- Jan van Deemter
- Born: 31 March 1918
- Died: 10 October 2004 (aged 86)
- Education: University of Groningen University of Amsterdam
- Known for: Van Deemter equation
- Scientific career
- Workplaces: Royal Dutch Shell
- Thesis: Theoretische en numerieke behandeling van ontwaterings- en infiltratie-stromings-problemen
- Doctoral advisor: Bartel Leendert van der Waerden

= Jan van Deemter =

Dutch physicist (1918–2004)

Jan Jozef van Deemter (31 March 1918 – 10 October 2004) was a Dutch physicist and engineer known for the Van Deemter equation in chromatography.

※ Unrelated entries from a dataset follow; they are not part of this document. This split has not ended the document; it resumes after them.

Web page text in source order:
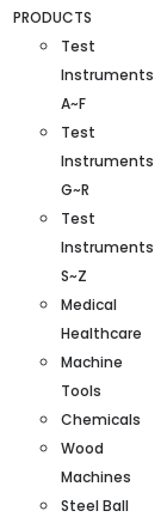
PRODUCTS
Test
Instruments
A~F
Test
Instruments
G~R
Test
Instruments
S~Z
Medical
Healthcare
Machine
Tools
Chemicals
Wood
Machines
Steel Ball
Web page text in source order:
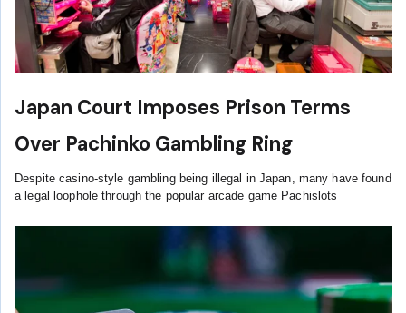
Japan Court Imposes Prison Terms
Over Pachinko Gambling Ring
Despite casino-style gambling being illegal in Japan, many have found
a legal loophole through the popular arcade game Pachislots

He obtained his doctorate in physics from the University of Amsterdam in June of 1950. Starting in 1947 he began work for Royal Dutch Shell as a researcher and it was there that he developed and published his article in 1956.

==Van Deemter equation==
The van Deemter equation relates the resolving power of a chromatographic column to the various flow and kinetic parameters which cause peak broadening through

$HETP = A + \frac{B}{u} + (C_s +C_m)\cdot u$

Where HETP is the height equivalent theoretical plate, A is the eddy-diffusion parameter, B is the longitudinal diffusion coefficient of the eluting material in the longitudinal direction, C is the resistance to mass transfer coefficient of the analyte between mobile and stationary phase, and u is the linear velocity of the column flow.